ASSIGNED TASK -
An exact copy of the entries, with every picture omitted, is what is needed here.

[Extracted records]

──────────────────────────────

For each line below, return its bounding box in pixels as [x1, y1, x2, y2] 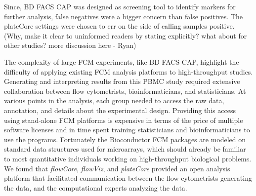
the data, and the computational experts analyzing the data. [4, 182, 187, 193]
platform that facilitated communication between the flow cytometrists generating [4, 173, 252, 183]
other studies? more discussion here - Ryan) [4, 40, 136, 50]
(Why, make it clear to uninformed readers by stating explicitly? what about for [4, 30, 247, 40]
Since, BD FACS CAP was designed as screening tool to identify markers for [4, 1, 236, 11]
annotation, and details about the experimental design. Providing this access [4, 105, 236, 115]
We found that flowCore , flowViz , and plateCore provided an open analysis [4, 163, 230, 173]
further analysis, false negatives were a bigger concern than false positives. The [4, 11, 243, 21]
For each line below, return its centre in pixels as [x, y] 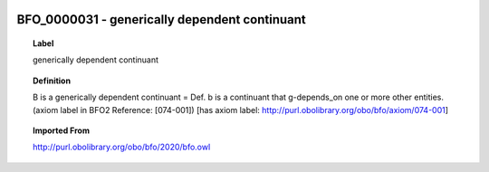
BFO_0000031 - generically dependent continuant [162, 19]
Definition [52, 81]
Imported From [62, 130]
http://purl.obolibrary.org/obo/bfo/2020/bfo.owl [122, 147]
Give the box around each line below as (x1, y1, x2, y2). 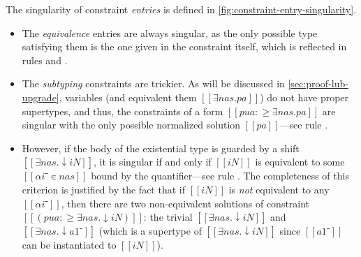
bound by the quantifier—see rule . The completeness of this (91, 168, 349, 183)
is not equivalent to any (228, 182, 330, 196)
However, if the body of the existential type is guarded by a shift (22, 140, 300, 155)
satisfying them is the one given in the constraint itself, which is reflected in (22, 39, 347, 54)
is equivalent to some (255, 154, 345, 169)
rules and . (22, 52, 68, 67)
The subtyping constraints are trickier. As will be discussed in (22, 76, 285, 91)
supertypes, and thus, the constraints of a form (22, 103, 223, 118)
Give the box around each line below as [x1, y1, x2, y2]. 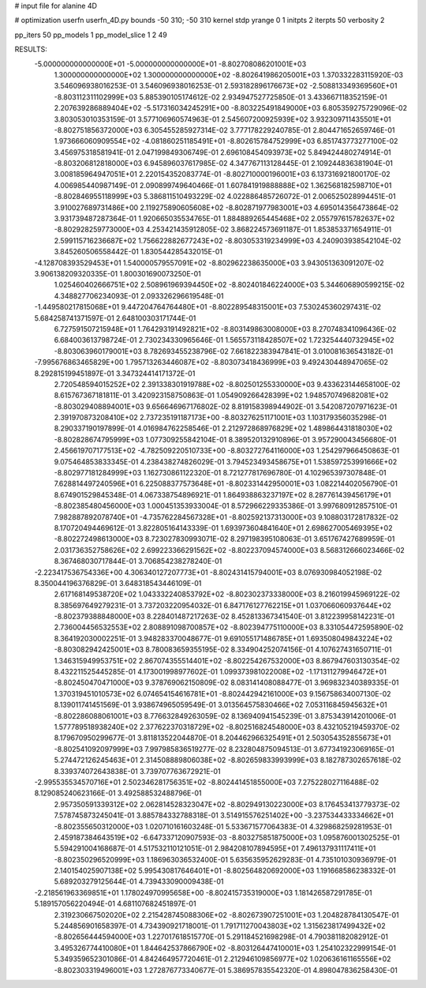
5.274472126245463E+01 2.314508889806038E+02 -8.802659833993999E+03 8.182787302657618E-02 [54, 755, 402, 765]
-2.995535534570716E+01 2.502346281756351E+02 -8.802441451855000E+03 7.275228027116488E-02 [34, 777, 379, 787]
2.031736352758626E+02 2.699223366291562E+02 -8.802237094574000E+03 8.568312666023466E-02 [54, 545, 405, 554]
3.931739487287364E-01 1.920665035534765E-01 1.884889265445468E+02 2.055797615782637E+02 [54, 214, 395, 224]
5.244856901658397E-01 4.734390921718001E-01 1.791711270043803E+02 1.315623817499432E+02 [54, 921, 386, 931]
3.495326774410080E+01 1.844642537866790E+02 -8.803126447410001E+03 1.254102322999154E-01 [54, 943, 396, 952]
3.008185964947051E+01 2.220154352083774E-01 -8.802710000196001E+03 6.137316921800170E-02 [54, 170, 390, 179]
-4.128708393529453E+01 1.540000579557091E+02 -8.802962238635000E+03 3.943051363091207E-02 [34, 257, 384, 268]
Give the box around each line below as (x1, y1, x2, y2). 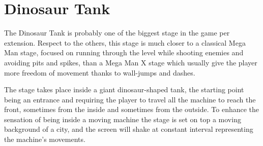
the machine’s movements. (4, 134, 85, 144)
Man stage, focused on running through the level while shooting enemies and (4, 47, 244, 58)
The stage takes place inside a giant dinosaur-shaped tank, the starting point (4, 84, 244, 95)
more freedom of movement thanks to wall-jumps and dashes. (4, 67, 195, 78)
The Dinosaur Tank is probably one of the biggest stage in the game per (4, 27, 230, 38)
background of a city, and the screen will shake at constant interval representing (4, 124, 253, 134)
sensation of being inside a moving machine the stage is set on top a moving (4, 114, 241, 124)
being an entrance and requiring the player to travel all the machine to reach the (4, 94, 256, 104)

──────────────────────────────

OUTPUT FOR THIS EXERCISE -
For each line below, return its bounding box in pixels as [x1, y1, x2, y2] 
the data, and the computational experts analyzing the data. [4, 182, 187, 193]
platform that facilitated communication between the flow cytometrists generating [4, 173, 252, 183]
other studies? more discussion here - Ryan) [4, 40, 136, 50]
(Why, make it clear to uninformed readers by stating explicitly? what about for [4, 30, 247, 40]
Since, BD FACS CAP was designed as screening tool to identify markers for [4, 1, 236, 11]
annotation, and details about the experimental design. Providing this access [4, 105, 236, 115]
We found that flowCore , flowViz , and plateCore provided an open analysis [4, 163, 230, 173]
further analysis, false negatives were a bigger concern than false positives. The [4, 11, 243, 21]
For each line below, return its centre in pixels as [x, y] 
BFO_0000031 - generically dependent continuant [162, 19]
Definition [52, 81]
Imported From [62, 130]
http://purl.obolibrary.org/obo/bfo/2020/bfo.owl [122, 147]
Give the box around each line below as (x1, y1, x2, y2). 
bound by the quantifier—see rule . The completeness of this (91, 168, 349, 183)
is not equivalent to any (228, 182, 330, 196)
However, if the body of the existential type is guarded by a shift (22, 140, 300, 155)
satisfying them is the one given in the constraint itself, which is reflected in (22, 39, 347, 54)
is equivalent to some (255, 154, 345, 169)
rules and . (22, 52, 68, 67)
The subtyping constraints are trickier. As will be discussed in (22, 76, 285, 91)
supertypes, and thus, the constraints of a form (22, 103, 223, 118)
Give the box around each line below as [x1, y1, x2, y2]. 
5.274472126245463E+01 2.314508889806038E+02 -8.802659833993999E+03 8.182787302657618E-02 [54, 755, 402, 765]
-2.995535534570716E+01 2.502346281756351E+02 -8.802441451855000E+03 7.275228027116488E-02 [34, 777, 379, 787]
2.031736352758626E+02 2.699223366291562E+02 -8.802237094574000E+03 8.568312666023466E-02 [54, 545, 405, 554]
3.931739487287364E-01 1.920665035534765E-01 1.884889265445468E+02 2.055797615782637E+02 [54, 214, 395, 224]
5.244856901658397E-01 4.734390921718001E-01 1.791711270043803E+02 1.315623817499432E+02 [54, 921, 386, 931]
3.495326774410080E+01 1.844642537866790E+02 -8.803126447410001E+03 1.254102322999154E-01 [54, 943, 396, 952]
3.008185964947051E+01 2.220154352083774E-01 -8.802710000196001E+03 6.137316921800170E-02 [54, 170, 390, 179]
-4.128708393529453E+01 1.540000579557091E+02 -8.802962238635000E+03 3.943051363091207E-02 [34, 257, 384, 268]
Give the box around each line below as (x1, y1, x2, y2). 
the machine’s movements. (4, 134, 85, 144)
Man stage, focused on running through the level while shooting enemies and (4, 47, 244, 58)
The stage takes place inside a giant dinosaur-shaped tank, the starting point (4, 84, 244, 95)
more freedom of movement thanks to wall-jumps and dashes. (4, 67, 195, 78)
The Dinosaur Tank is probably one of the biggest stage in the game per (4, 27, 230, 38)
background of a city, and the screen will shake at constant interval representing (4, 124, 253, 134)
sensation of being inside a moving machine the stage is set on top a moving (4, 114, 241, 124)
being an entrance and requiring the player to travel all the machine to reach the (4, 94, 256, 104)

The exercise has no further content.